Machine-Learning/Predicting House Sale Data.ipynb at main · letdatado/Machine-Learning · GitHub

Click here to view the jupyter notebook file in a new tab

3 Likes

rizvey.ma, hi!
My little notes:

  1. MAE or RMSE are good parameters to find optimal values of different slopes or hyperparameters for Ridge or Lasso Regression.
    But after predicting the y_pred model for x_test everybody in case linear regression must have get the R2 metrics - on the other hand, you have great values MAE or RMSE but on another hand you can instable and not convergence model with negative R2.
  2. For check collinearity features among themselves your first neseccary step - exclude y values in our case SalePrice, and after it you plot correlation only between remaining features, no values that me want predict
  3. Before plotting it would be nice to bring everything features to the same scale - here you read
    6.3. Preprocessing data — scikit-learn 0.24.2 documentation
    Then possible and correlation plot may be have different colors and values.
    In general ames is a bad and hard choice for linear regression.
    P.S If you can use Ridge or Lasso regression - use only StandardScaler…
    Simple OLS Linear regression invariant for scaling.

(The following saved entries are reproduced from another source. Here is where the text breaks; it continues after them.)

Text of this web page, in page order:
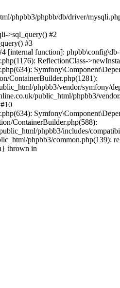
phpbb3/phpbb/db/driver/
>sql_query() #2
#3
[internal function]:
ReflectionClass-
ContainerBuilder.php(1281):
phpbb3/vendor/symfony/
public_html/phpbb3/
ContainerBuilder.php(588):
phpbb3/includes/
phpbb3/common.php(139):
thrown in
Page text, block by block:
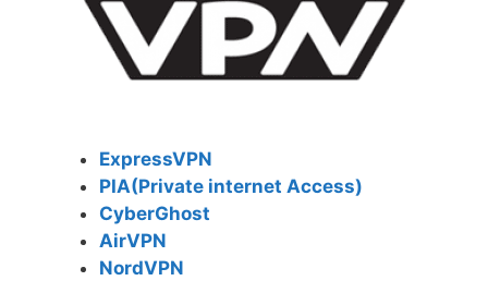
ExpressVPN
PIA(Private internet Access)
CyberGhost
AirVPN
NordVPN
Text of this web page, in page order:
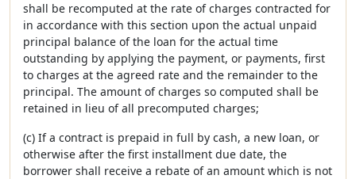
shall be recomputed at the rate of charges contracted for
in accordance with this section upon the actual unpaid
principal balance of the loan for the actual time
outstanding by applying the payment, or payments, first
to charges at the agreed rate and the remainder to the
principal. The amount of charges so computed shall be
retained in lieu of all precomputed charges;
(c) If a contract is prepaid in full by cash, a new loan, or
otherwise after the first installment due date, the
borrower shall receive a rebate of an amount which is not

PPS . Scaling may decrease collinearity features between each other - but models may not convergence.

1 Like

Hi Vadim Maklakov!
Thank you very much for sharing your notes. I am going to read them thoroughly and update my project.
I don’t understand that why they didn’t ask us to scale the data in guiding screens.
Do you think that it might be by mistake?

regards,
Ali

1 Like

The ML and DL are very complicated subjects. I think that the learning modules take simple essentials for general presentation. See here https://machinelearningmastery.com/ - especially pay attention for notes further reading books.

When you start studying module 8 “Deep Learning” - you will feel like a hero of the movie “Enemy at the Gate” - “You must have got a rifle in the battle!”(fables of the American agitprop) and module 7 “Machine Learning” seems easy and understandable. Get ready for it)))

Alright vadim! I do keep taking help from this website but never gave a thought to go to further reading.
I am definitely going to read them.
Kindly help me a bit more. Which readings would you recommend me to go for?
You can understand that I am not good to understand complicated stuff for now.

But I am working towards it

Hahaha! I tried doing Deep Learning course.
But I felt that its important to be really good at “not-so-deep learning” before moving on to “deep learning”
Do you think its correct to work with ML before going into DL?
Or could one proceed towards DL having a mediocre level with ML?
This has been quite a bug confusion for me

Classical right learning path - from simple to complicate.
I think that before learn DL you must have learned ML.
In the fact, DL is a set of bricks from ML from which you build the model of regression of classification or clustering. And knowledge of the principles the working bricks of ML is very necessary.
It’s bad that no one has yet written a book on DL analog of “Learning Python by Mark Lutz 5E”. The only similar good book on ML/DL subject for beginner:
“Hands-On Machine Learning with Scikit-Learn, Keras, and TensorFlow
SECOND EDITION
Concepts, Tools, and Techniques to Build Intelligent Systems” by Aurélien Géron
also good resources with quality content:
https://machinelearningmastery.com/ - very many links for further reading
https://www.analyticsvidhya.com/ - good describing base concepts with sample…
In our platform, most parts of contents in the style - “It is better to be beautiful and healthy than poor and sick " and " It is better to drink vodka than to fight”.
The training modules themselves begin from Stats are very stingy in content, I can say that is empty modules.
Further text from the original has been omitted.